THE TASK ->
Comb the records below for the string "achieve" and copy each line where it turns up.

Collected data ->
*** Block opens ***

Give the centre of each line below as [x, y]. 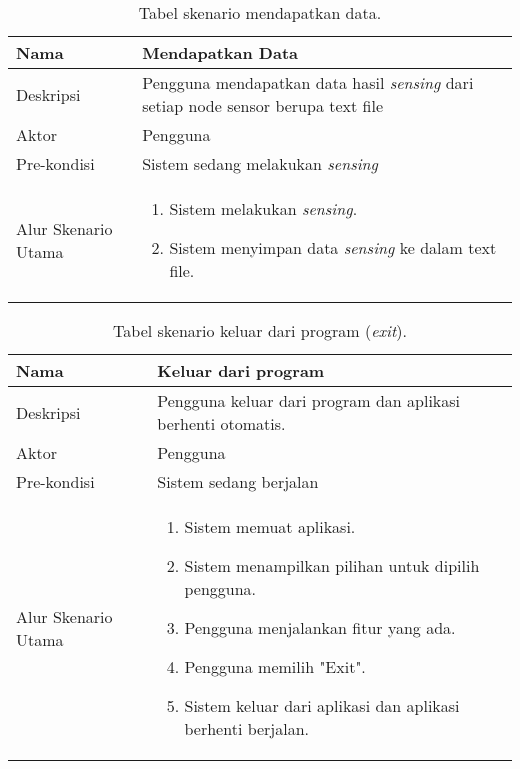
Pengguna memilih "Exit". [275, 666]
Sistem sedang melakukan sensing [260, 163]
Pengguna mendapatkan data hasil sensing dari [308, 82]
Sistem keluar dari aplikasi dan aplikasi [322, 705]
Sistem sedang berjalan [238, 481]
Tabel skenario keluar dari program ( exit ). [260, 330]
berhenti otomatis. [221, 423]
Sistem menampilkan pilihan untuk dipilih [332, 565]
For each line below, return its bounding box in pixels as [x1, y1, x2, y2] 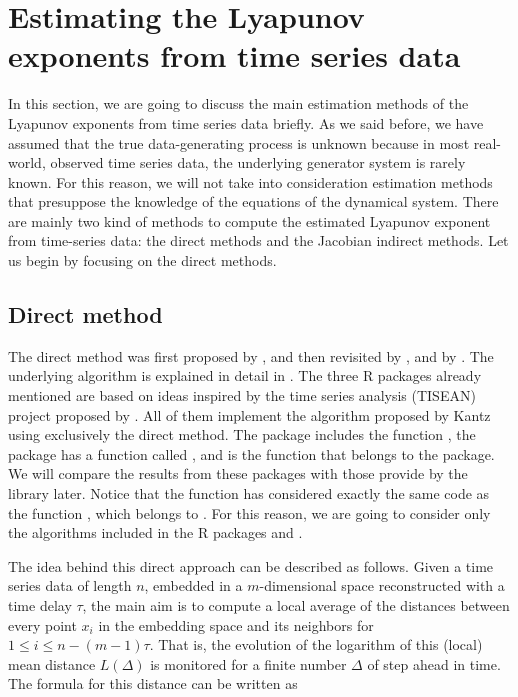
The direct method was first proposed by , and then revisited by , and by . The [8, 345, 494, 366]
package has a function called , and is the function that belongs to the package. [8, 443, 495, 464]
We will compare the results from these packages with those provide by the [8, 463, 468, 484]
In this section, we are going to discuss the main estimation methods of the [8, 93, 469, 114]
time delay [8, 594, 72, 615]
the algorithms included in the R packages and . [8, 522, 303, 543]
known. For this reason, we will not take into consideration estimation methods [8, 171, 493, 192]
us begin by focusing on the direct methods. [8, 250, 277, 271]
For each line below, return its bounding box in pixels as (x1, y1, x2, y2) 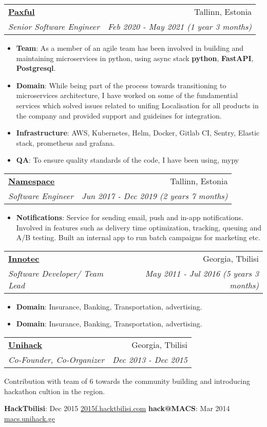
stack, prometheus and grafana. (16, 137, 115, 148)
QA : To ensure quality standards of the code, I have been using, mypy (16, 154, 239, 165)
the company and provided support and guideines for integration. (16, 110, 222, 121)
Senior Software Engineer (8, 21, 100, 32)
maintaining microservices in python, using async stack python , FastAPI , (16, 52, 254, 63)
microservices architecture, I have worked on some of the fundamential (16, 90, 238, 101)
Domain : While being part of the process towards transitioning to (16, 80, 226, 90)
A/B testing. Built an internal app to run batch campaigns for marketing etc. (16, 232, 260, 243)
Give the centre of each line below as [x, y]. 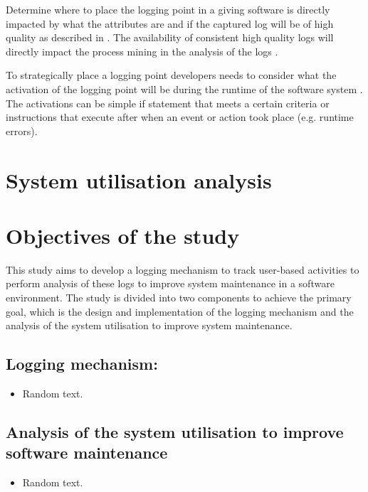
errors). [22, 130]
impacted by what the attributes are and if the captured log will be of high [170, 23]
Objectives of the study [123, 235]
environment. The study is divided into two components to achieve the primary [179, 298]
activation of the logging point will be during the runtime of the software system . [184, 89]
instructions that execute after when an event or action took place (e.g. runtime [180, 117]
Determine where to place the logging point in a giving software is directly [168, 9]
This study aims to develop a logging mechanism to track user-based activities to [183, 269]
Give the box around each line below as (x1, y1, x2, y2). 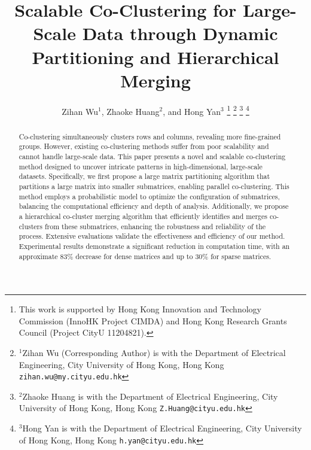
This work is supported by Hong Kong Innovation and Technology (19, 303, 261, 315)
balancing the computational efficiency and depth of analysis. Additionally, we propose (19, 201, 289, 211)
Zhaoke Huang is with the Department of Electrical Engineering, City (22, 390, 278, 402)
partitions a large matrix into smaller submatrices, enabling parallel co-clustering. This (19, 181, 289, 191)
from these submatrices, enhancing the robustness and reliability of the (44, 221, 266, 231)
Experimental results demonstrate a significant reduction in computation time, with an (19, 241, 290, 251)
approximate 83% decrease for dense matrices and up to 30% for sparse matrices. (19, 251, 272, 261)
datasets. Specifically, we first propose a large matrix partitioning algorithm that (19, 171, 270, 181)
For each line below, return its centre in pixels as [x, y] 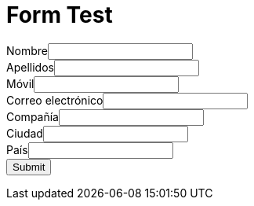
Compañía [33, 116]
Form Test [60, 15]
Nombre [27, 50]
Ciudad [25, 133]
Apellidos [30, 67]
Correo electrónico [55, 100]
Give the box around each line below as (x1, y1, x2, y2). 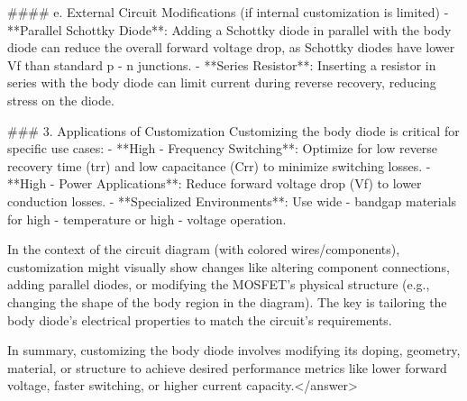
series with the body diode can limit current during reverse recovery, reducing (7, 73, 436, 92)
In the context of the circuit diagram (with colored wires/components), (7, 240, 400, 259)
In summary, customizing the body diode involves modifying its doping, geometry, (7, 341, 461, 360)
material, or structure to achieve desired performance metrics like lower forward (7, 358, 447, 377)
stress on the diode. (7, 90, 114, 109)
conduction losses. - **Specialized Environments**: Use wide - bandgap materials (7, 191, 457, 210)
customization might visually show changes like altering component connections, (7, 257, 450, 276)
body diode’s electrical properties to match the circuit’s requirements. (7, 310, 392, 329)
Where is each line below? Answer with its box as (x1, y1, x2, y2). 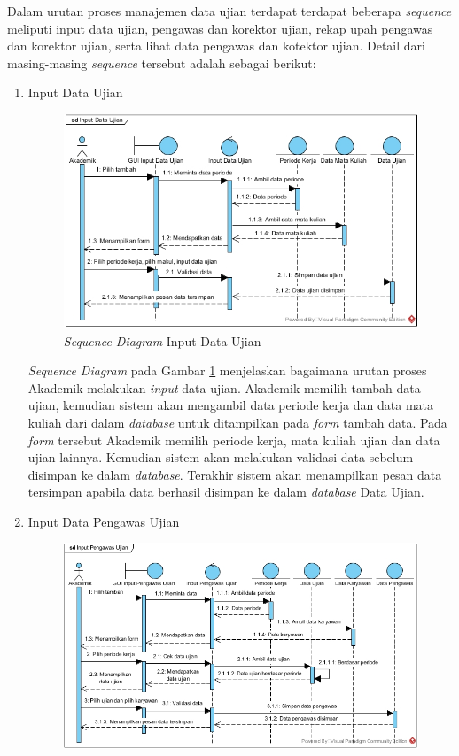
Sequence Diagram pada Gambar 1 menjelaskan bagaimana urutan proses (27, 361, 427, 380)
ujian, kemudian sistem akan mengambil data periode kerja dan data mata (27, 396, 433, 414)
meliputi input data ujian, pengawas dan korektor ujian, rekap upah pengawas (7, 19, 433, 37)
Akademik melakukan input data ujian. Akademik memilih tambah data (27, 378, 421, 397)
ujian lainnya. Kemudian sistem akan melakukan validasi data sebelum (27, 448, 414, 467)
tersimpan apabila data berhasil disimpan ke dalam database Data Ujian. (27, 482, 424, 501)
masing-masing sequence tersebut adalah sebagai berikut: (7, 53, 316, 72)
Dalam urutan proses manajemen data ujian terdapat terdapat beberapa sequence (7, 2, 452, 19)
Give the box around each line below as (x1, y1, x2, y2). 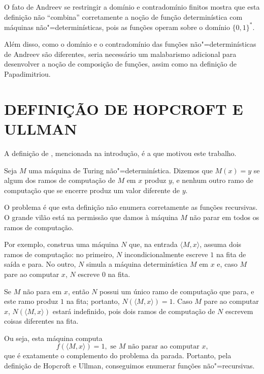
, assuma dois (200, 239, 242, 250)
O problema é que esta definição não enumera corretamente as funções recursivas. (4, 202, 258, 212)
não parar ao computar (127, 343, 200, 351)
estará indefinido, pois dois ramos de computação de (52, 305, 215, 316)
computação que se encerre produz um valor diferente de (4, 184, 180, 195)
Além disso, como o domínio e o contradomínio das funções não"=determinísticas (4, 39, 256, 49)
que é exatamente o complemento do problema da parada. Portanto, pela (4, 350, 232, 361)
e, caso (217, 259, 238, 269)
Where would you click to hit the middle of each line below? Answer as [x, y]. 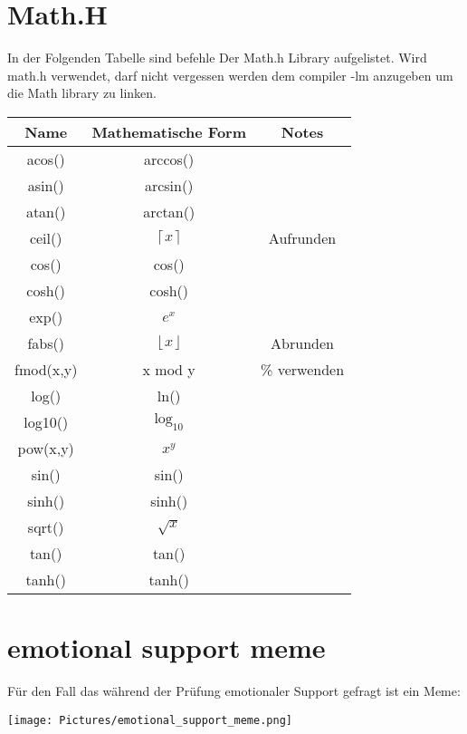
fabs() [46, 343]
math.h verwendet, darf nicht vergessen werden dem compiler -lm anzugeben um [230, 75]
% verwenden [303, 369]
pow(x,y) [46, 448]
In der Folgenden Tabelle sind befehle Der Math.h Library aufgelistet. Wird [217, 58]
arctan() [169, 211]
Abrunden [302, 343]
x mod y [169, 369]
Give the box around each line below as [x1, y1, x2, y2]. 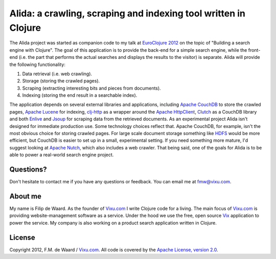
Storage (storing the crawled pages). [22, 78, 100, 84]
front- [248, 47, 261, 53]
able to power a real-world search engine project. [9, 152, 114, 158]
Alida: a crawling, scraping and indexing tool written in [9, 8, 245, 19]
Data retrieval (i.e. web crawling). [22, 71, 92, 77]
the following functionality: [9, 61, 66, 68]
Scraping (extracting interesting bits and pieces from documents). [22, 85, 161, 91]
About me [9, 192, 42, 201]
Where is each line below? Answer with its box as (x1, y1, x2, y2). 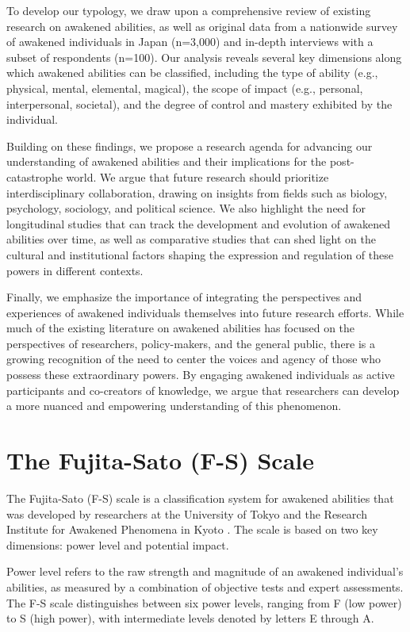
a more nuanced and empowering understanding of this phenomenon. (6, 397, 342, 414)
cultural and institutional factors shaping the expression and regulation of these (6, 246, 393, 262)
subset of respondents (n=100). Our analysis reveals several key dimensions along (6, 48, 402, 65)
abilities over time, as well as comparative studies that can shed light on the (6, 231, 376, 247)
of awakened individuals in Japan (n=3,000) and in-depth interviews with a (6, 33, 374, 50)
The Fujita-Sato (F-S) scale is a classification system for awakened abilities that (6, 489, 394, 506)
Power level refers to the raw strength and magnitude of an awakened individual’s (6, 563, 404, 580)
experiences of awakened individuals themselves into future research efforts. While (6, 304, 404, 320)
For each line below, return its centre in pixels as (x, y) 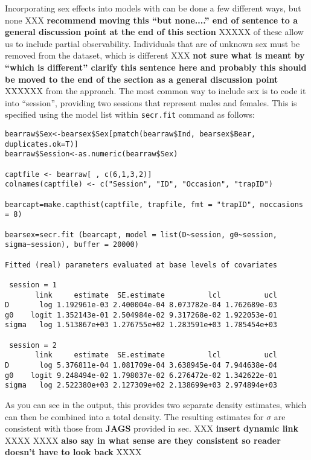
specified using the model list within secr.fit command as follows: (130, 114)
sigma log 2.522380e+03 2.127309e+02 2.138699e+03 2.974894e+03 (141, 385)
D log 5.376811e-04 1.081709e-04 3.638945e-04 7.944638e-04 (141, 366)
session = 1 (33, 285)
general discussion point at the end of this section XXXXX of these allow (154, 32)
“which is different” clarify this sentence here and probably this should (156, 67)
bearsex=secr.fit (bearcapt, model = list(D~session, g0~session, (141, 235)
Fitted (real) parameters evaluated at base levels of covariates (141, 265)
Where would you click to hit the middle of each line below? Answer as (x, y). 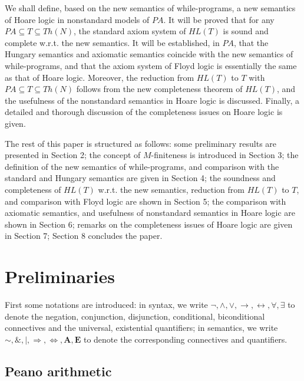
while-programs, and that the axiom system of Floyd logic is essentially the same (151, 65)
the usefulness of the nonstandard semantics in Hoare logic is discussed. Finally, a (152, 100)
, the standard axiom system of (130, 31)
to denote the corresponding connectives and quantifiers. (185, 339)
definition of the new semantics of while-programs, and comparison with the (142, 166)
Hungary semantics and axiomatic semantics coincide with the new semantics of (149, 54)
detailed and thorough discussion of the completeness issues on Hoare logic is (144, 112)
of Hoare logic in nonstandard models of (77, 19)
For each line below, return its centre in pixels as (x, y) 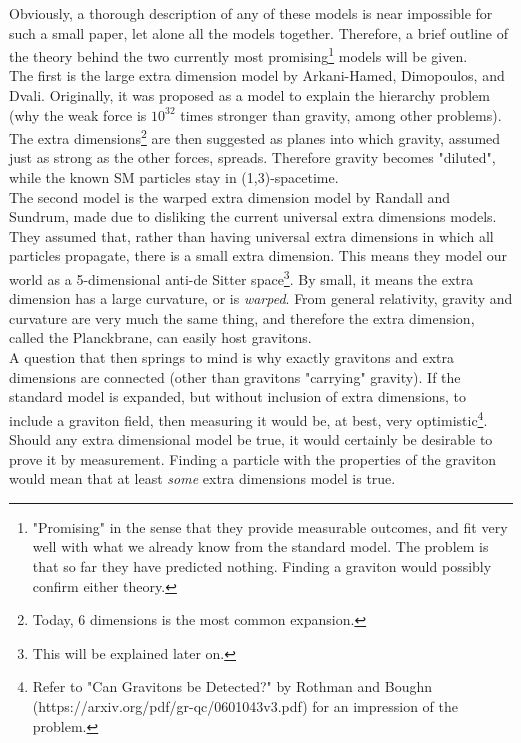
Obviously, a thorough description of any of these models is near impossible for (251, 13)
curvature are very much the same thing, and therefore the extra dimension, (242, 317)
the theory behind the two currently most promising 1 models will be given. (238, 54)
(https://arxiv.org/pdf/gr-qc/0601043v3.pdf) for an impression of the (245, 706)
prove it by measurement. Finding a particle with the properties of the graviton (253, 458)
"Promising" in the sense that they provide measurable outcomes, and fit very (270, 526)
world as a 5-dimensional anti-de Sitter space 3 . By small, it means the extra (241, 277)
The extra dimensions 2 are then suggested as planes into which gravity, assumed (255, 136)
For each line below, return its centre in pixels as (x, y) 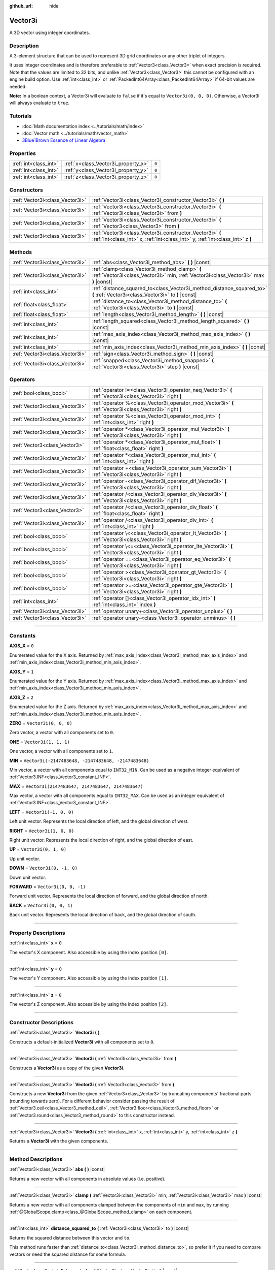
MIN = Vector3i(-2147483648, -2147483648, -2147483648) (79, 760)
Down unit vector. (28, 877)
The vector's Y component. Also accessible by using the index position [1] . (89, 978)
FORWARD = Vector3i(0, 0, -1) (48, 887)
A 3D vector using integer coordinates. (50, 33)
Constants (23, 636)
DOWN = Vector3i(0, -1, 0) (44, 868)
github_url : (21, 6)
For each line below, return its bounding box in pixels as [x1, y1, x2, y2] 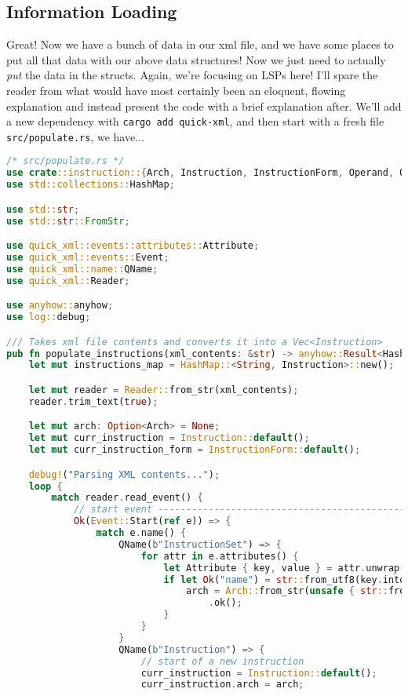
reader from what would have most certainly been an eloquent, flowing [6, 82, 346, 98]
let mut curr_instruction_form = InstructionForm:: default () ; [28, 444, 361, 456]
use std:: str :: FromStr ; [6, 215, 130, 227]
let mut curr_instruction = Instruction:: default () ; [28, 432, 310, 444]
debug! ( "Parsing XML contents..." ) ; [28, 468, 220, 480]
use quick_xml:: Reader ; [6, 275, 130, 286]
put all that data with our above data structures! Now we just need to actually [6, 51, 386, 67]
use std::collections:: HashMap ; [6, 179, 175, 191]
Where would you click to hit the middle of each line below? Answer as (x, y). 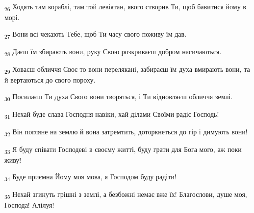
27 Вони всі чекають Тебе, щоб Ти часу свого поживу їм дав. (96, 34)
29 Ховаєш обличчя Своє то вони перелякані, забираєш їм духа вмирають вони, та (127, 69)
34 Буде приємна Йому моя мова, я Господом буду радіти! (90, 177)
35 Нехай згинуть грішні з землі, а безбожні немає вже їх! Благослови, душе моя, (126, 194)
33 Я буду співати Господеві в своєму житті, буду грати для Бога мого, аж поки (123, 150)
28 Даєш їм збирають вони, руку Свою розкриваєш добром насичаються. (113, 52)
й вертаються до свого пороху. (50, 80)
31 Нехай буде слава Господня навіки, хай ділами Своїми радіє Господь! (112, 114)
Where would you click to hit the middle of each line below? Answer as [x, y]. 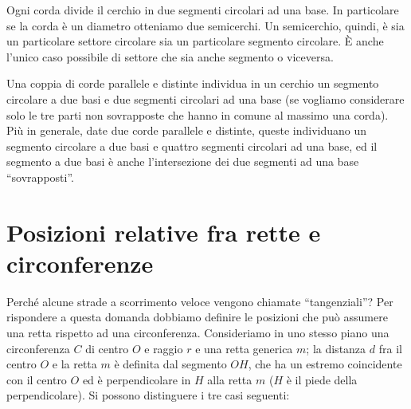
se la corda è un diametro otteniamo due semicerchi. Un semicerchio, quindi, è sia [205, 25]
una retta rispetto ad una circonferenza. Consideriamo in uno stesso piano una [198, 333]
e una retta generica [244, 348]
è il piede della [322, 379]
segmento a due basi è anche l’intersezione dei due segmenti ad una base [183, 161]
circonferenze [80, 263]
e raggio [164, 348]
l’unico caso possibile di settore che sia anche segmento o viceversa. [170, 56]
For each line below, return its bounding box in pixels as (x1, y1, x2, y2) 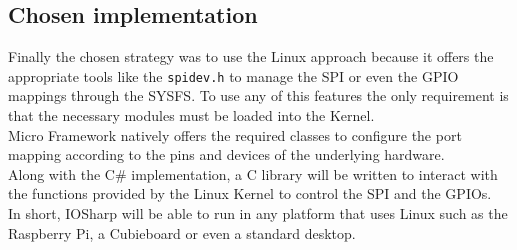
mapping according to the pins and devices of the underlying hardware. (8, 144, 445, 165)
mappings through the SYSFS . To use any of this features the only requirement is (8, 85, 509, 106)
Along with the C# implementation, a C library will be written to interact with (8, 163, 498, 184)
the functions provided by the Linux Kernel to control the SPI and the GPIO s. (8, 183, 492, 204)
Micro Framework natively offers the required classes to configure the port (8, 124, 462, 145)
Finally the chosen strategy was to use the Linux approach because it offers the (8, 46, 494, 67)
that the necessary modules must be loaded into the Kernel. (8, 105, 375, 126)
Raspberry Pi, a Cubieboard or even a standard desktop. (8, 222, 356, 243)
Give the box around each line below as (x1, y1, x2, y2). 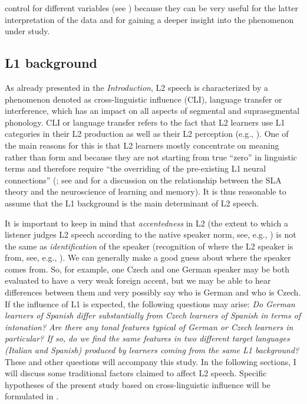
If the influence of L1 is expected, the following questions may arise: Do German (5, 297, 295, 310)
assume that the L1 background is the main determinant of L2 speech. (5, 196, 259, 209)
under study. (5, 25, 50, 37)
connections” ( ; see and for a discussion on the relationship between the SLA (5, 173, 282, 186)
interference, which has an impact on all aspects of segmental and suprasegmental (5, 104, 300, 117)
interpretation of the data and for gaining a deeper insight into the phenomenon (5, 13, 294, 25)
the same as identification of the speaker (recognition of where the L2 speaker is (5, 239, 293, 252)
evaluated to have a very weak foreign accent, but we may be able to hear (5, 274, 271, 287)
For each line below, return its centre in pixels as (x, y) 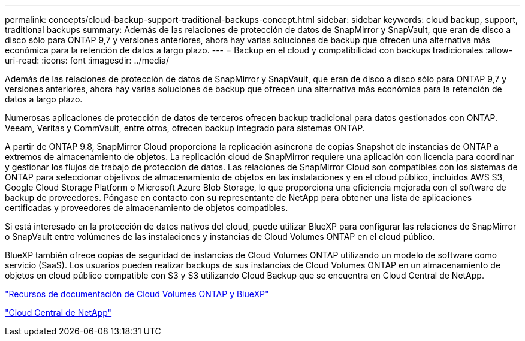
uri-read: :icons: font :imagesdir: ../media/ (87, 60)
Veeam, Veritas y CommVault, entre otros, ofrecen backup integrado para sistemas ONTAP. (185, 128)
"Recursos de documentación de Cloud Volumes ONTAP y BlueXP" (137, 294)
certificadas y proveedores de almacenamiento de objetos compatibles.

*** Block closes ***

ANSWER FOR THE TASK ->
environment. The study is divided into two components to achieve the primary [179, 298]
material, or structure to achieve desired performance metrics like lower forward (7, 358, 447, 377)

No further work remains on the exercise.